Sorry for the delay in responding; this mail landed in my inbox while I
was on vacation.  An even more fundamental question (but one that still
needs a PR, if you haven't created one yet) - when building libiberty on
cygwin, why does it even trying to compile a strsignal replacement, since
cygwin has already been providing strsignal implemented in C++ for years?
~ In other words, there should be no need to compile libiberty's
strsignal.c, thus it should not matter whether you are using the 1.5.x
(broken) string.h, or the 1.7.0 (fixed) prototype.

|
| Who has responsibility to fix this?

Unfortunately, I've never compiled Fortran myself, and my experience with
libiberty is very limited.  I don't know why the libiberty configury isn't
picking up on the fact that cygwin already has strsignal.

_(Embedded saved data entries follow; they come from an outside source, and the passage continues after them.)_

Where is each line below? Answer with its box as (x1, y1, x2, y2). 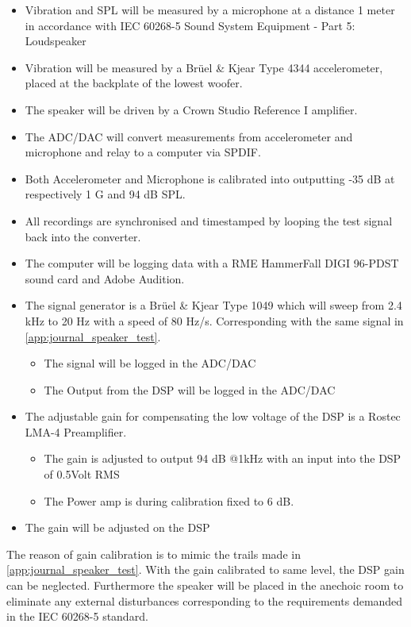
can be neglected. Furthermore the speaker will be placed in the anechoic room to (6, 577, 404, 594)
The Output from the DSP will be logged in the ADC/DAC (44, 381, 336, 398)
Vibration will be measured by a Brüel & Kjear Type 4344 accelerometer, (25, 59, 383, 75)
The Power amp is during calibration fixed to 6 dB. (44, 492, 294, 509)
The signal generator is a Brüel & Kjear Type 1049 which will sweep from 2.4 (25, 297, 402, 313)
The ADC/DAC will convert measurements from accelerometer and (25, 128, 353, 144)
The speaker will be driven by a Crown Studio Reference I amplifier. (25, 101, 358, 117)
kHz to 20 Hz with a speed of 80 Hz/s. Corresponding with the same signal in (25, 312, 404, 329)

The first workaround (suggested by Paul) was to re-add the 'const'. Now, after what Eric wrote, the following passes the bootstrap of current gcc-4.4-20080711 (only C,Fortran):


--- strsignal.c.orig    2008-06-19 17:08:53.000000000 +0200
+++ strsignal.c 2008-07-12 11:18:53.687500000 +0200
@@ -402,7 +402,7 @@

*/

-#ifndef HAVE_STRSIGNAL
+#if !defined (HAVE_STRSIGNAL) && !defined (__CYGWIN__)

 char *
 strsignal (int signo)


But is it the correct solution?


In libiberty/configure.ac I find:

-----------------------------
[...]
  *-*-cygwin*)
    # The Cygwin library actually uses a couple of files from
    # libiberty when it is built.  If we are building a native
    # Cygwin, and we run the tests, we will appear to have these
    # files.  However, when we go on to build winsup, we will wind up
    # with a library which does not have the files, since they should
    # have come from libiberty.

    # We handle this by removing the functions the winsup library
    # provides from our shell variables, so that they appear to be
    # missing.

# DJ - only if we're *building* cygwin, not just building *with* cygwin

if test -n "${with_target_subdir}"
then
funcs="`echo $funcs | sed -e 's/random//'`"
AC_LIBOBJ([random])
vars="`echo $vars | sed -e 's/sys_siglist//'`"
checkfuncs="`echo $checkfuncs | sed -e 's/strsignal//' -e 's/psignal//'`"
fi
;;
[...]
-----------------------------


So, perhaps, you have better and elegant solution!


Cheers, Angelo.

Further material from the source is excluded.